**TASK ITEM**
Below are records; the lines starting at the one with "scale, and operate with" and ending at the one with "boring Corporate America." must be reproduced exactly, both included. Pictures must not appear.

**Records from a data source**

◆ ◆ ◆ ◆

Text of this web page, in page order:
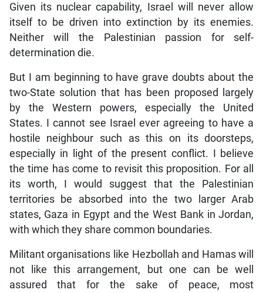
Given its nuclear capability, Israel will never allow
itself to be driven into extinction by its enemies.
Neither will the Palestinian passion for self-
determination die.
But I am beginning to have grave doubts about the
two-State solution that has been proposed largely
by the Western powers, especially the United
States. I cannot see Israel ever agreeing to have a
hostile neighbour such as this on its doorsteps,
especially in light of the present conflict. I believe
the time has come to revisit this proposition. For all
its worth, I would suggest that the Palestinian
territories be absorbed into the two larger Arab
states, Gaza in Egypt and the West Bank in Jordan,
with which they share common boundaries.
Militant organisations like Hezbollah and Hamas will
not like this arrangement, but one can be well
assured that for the sake of peace, most
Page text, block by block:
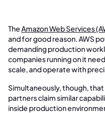
TheAmazon Web Services
and for good reason. AWS
demanding production
companies running on it
scale, and operate with
Simultaneously, though,
partners claim similar
inside production
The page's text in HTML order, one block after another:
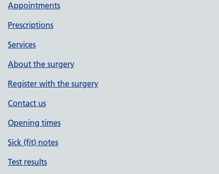
Appointments
Prescriptions
Services
About the surgery
Register with the surgery
Contact us
Opening times
Sick (fit) notes
Test results
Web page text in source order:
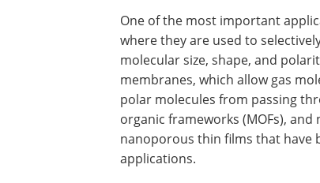
One of the most important
where they are used to
molecular size, shape, and
membranes, which allow gas
polar molecules from passing
organic frameworks (MOFs),
nanoporous thin films that have
applications.
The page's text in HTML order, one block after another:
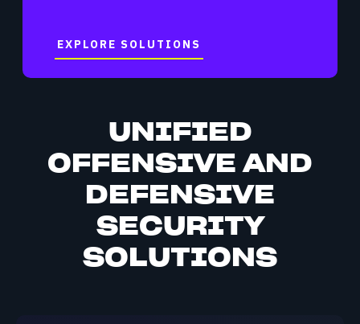
EXPLORE SOLUTIONS
UNIFIED
OFFENSIVE AND
DEFENSIVE
SECURITY
SOLUTIONS
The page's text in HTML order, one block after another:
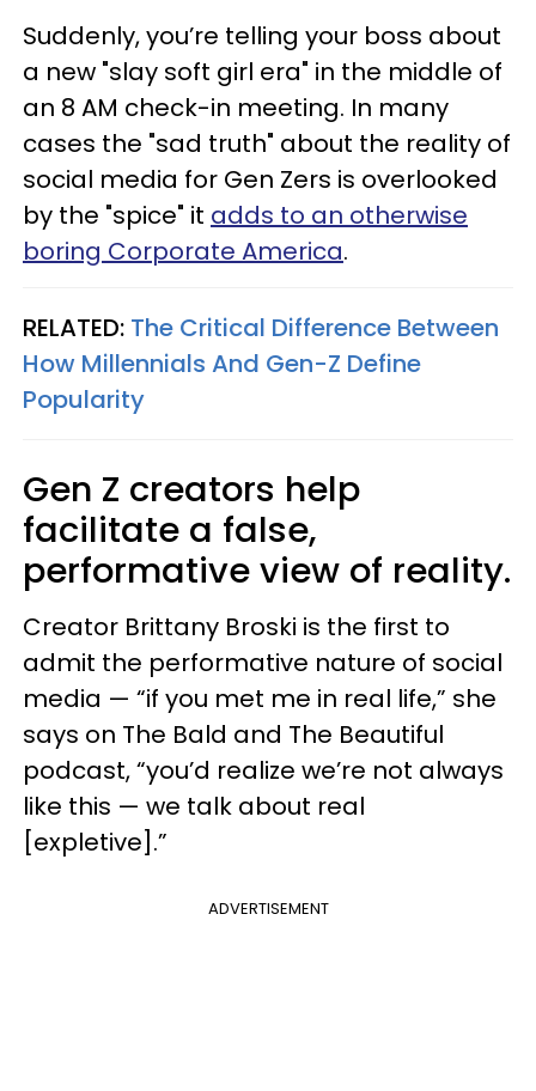
Suddenly, you’re telling your boss about
a new "slay soft girl era" in the middle of
an 8 AM check-in meeting. In many
cases the "sad truth" about the reality of
social media for Gen Zers is overlooked
by the "spice" it adds to an otherwise
boring Corporate America.
RELATED: The Critical Difference Between
How Millennials And Gen-Z Define
Popularity
Gen Z creators help
facilitate a false,
performative view of reality.
Creator Brittany Broski is the first to
admit the performative nature of social
media — “if you met me in real life,” she
says on The Bald and The Beautiful
podcast, “you’d realize we’re not always
like this — we talk about real
[expletive].”
ADVERTISEMENT
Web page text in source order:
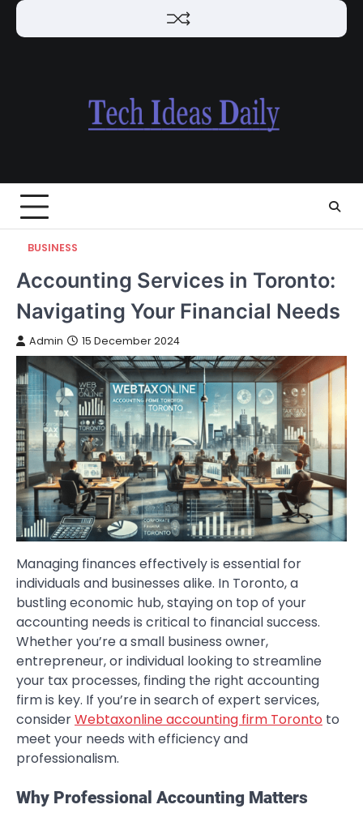
Skip
BUSINESS
Accounting Services in Toronto:
Navigating Your Financial Needs
Admin 15 December 2024
Managing finances effectively is essential for
individuals and businesses alike. In Toronto, a
bustling economic hub, staying on top of your
accounting needs is critical to financial success.
Whether you’re a small business owner,
entrepreneur, or individual looking to streamline
your tax processes, finding the right accounting
firm is key. If you’re in search of expert services,
considerWebtaxonline accounting firm Toronto to
meet your needs with efficiency and
professionalism.
Why Professional Accounting Matters
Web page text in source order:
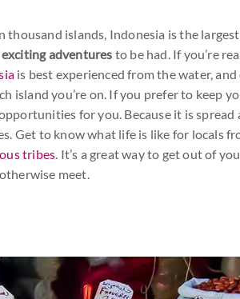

◆ ◆ ◆ ◆

**RESPONSE TO THE EXERCISE**
scale, and operate with
Simultaneously, though,
partners claim similar
inside production
The page's text in HTML order, one block after another:
Appointments
Prescriptions
Services
About the surgery
Register with the surgery
Contact us
Opening times
Sick (fit) notes
Test results
Web page text in source order:
One of the most important
where they are used to
molecular size, shape, and
membranes, which allow gas
polar molecules from passing
organic frameworks (MOFs),
nanoporous thin films that have
applications.
The page's text in HTML order, one block after another:
EXPLORE SOLUTIONS
UNIFIED
OFFENSIVE AND
DEFENSIVE
SECURITY
SOLUTIONS
The page's text in HTML order, one block after another:
Suddenly, you’re telling your boss about
a new "slay soft girl era" in the middle of
an 8 AM check-in meeting. In many
cases the "sad truth" about the reality of
social media for Gen Zers is overlooked
by the "spice" it adds to an otherwise
boring Corporate America.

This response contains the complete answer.